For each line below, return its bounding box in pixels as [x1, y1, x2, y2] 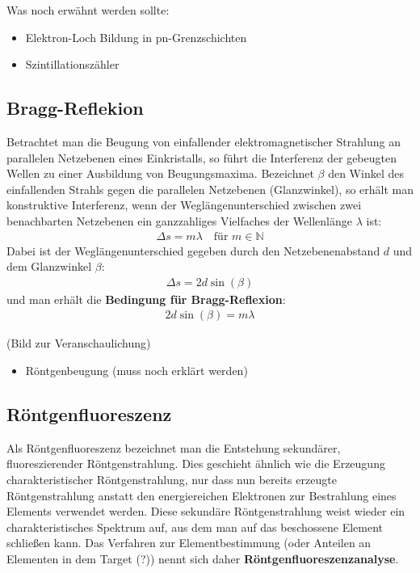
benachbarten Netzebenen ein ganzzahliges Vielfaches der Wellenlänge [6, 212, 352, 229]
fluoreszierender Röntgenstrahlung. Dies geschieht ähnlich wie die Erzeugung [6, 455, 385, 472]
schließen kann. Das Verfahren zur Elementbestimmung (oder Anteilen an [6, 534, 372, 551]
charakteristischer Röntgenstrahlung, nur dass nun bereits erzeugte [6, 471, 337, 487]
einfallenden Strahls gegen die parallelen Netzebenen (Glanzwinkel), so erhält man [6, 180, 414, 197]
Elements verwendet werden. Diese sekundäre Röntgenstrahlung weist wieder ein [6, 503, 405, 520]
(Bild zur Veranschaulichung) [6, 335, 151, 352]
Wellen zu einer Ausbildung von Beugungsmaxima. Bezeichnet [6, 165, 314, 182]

+-------+

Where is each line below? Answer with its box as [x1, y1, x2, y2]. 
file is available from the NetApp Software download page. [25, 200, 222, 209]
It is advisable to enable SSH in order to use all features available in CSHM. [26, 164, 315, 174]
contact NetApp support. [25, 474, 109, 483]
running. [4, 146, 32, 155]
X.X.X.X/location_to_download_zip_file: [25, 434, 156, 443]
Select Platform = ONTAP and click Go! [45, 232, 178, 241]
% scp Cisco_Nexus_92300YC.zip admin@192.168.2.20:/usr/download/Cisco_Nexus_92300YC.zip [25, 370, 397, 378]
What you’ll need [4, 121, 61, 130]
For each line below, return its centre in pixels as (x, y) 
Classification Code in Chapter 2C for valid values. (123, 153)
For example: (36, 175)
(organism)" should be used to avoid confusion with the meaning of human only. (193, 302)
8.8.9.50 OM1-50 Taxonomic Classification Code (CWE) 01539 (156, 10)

+-------+

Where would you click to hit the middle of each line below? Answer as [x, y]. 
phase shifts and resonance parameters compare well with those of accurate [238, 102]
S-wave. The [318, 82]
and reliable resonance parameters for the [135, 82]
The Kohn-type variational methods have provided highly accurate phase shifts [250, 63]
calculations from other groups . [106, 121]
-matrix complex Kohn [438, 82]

+-------+

## What you have to do
What are the lines, exactly as written above, from the line with "S-wave. The [318, 82]" to the line with "-matrix complex Kohn [438, 82]", both included? Output only those.

## Task output
S-wave. The [318, 82]
and reliable resonance parameters for the [135, 82]
The Kohn-type variational methods have provided highly accurate phase shifts [250, 63]
calculations from other groups . [106, 121]
-matrix complex Kohn [438, 82]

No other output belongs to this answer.